** Opening Raw data block **

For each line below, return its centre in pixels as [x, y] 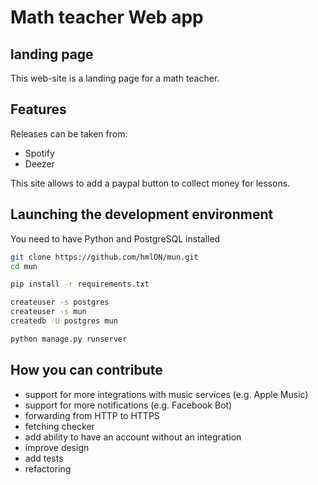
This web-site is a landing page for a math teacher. [115, 78]
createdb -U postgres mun [64, 321]
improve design [57, 447]
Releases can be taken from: [69, 133]
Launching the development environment [142, 214]
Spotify [39, 153]
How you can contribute [86, 370]
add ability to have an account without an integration [133, 437]
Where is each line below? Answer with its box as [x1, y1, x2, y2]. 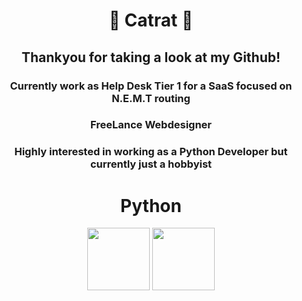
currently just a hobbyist [89, 157, 213, 171]
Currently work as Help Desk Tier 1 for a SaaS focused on [9, 79, 293, 93]
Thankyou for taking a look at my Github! [21, 49, 281, 66]
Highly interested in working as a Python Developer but [14, 145, 288, 159]
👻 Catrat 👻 [108, 9, 194, 32]
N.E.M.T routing [111, 91, 191, 105]
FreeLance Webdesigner [89, 118, 212, 132]
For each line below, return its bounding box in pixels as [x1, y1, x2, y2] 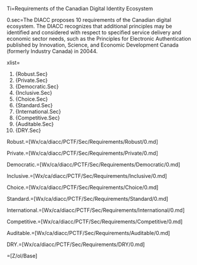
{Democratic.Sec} [15, 83, 59, 90]
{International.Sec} [15, 108, 61, 115]
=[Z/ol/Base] [6, 253, 38, 259]
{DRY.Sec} [15, 127, 41, 134]
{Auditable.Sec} [15, 121, 54, 127]
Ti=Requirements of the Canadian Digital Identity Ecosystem [6, 5, 153, 12]
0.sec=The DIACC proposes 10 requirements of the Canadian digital [6, 16, 172, 23]
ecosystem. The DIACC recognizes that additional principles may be [6, 23, 173, 29]

** Closing Raw data block **

Goal of the exercise
Could you copy the listing exactly, leaving out any pictures?

Written solution
For each line below, return its centre in pixels as [x, y] 
This web-site is a landing page for a math teacher. [115, 78]
createdb -U postgres mun [64, 321]
improve design [57, 447]
Releases can be taken from: [69, 133]
Launching the development environment [142, 214]
Spotify [39, 153]
How you can contribute [86, 370]
add ability to have an account without an integration [133, 437]
Where is each line below? Answer with its box as [x1, y1, x2, y2]. 
currently just a hobbyist [89, 157, 213, 171]
Currently work as Help Desk Tier 1 for a SaaS focused on [9, 79, 293, 93]
Thankyou for taking a look at my Github! [21, 49, 281, 66]
Highly interested in working as a Python Developer but [14, 145, 288, 159]
👻 Catrat 👻 [108, 9, 194, 32]
N.E.M.T routing [111, 91, 191, 105]
FreeLance Webdesigner [89, 118, 212, 132]
For each line below, return its bounding box in pixels as [x1, y1, x2, y2] 
{Democratic.Sec} [15, 83, 59, 90]
{International.Sec} [15, 108, 61, 115]
=[Z/ol/Base] [6, 253, 38, 259]
{DRY.Sec} [15, 127, 41, 134]
{Auditable.Sec} [15, 121, 54, 127]
Ti=Requirements of the Canadian Digital Identity Ecosystem [6, 5, 153, 12]
0.sec=The DIACC proposes 10 requirements of the Canadian digital [6, 16, 172, 23]
ecosystem. The DIACC recognizes that additional principles may be [6, 23, 173, 29]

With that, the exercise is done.